◆ **What the exercise asks**
Lines from the one containing "excited states are" through the last one in the data below: write them out word for word, and only them.

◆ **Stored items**
---*---

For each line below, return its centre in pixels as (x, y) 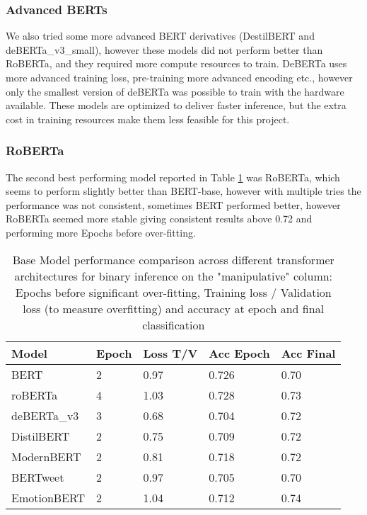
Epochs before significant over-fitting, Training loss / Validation (173, 292)
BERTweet (38, 477)
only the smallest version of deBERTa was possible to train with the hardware (175, 91)
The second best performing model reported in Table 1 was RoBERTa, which (173, 177)
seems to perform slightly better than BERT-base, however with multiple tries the (183, 191)
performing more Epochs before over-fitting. (101, 232)
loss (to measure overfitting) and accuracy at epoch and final (174, 308)
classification (174, 324)
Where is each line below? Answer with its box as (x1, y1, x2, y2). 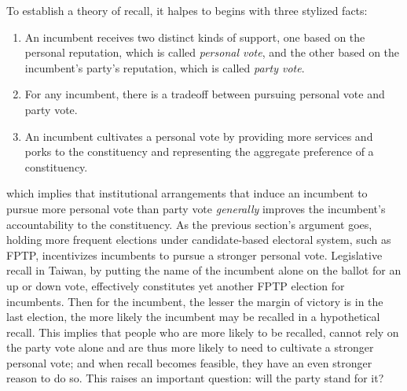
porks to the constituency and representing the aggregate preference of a (24, 143, 374, 160)
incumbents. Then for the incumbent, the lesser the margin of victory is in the (6, 293, 383, 309)
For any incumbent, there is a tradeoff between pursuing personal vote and (24, 86, 385, 102)
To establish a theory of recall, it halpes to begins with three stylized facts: (6, 2, 368, 18)
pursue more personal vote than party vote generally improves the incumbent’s (6, 200, 386, 216)
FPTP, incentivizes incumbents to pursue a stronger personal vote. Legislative (6, 246, 383, 263)
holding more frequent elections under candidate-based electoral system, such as (6, 231, 391, 248)
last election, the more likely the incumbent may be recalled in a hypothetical (6, 308, 380, 325)
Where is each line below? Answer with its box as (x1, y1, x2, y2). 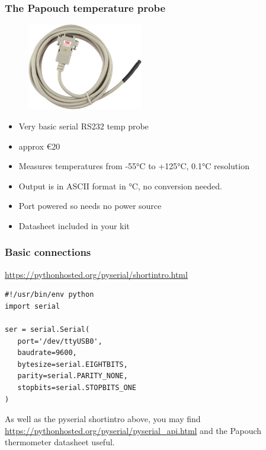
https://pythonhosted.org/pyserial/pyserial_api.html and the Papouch (5, 424, 262, 436)
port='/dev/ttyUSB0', (17, 337, 102, 346)
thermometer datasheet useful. (5, 436, 115, 448)
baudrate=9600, (17, 348, 77, 357)
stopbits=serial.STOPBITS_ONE (17, 384, 136, 392)
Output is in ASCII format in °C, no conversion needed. (18, 179, 222, 192)
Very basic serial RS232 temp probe (18, 119, 149, 132)
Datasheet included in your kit (18, 219, 130, 232)
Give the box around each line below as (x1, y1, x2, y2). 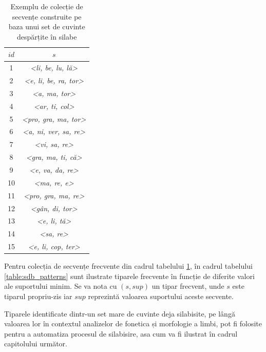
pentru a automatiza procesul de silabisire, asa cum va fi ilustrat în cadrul (4, 328, 238, 339)
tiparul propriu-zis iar (4, 290, 72, 301)
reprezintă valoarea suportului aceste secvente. (88, 290, 234, 301)
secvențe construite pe (12, 11, 82, 22)
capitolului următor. (4, 338, 68, 349)
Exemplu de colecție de (10, 1, 83, 11)
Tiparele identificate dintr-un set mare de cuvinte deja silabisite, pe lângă (4, 308, 235, 319)
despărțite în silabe (16, 31, 77, 42)
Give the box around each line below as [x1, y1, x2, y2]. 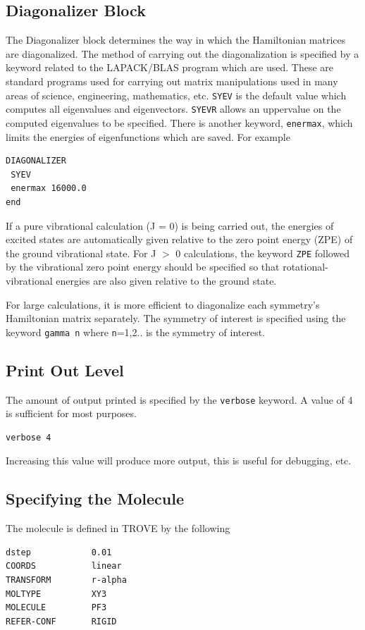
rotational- [283, 259, 328, 274]
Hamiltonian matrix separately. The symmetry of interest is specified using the [6, 311, 346, 326]
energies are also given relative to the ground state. [56, 273, 277, 288]
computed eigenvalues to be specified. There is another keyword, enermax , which [6, 115, 353, 130]
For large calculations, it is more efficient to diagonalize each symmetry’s [6, 297, 320, 311]
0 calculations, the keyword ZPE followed [175, 245, 350, 260]
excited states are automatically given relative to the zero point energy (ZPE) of [6, 232, 353, 247]
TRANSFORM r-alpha [6, 575, 127, 586]

---*---

◆ **Written answer**
excited states are automatically given relative to the zero point energy (ZPE) of [6, 232, 353, 247]
TRANSFORM r-alpha [6, 575, 127, 586]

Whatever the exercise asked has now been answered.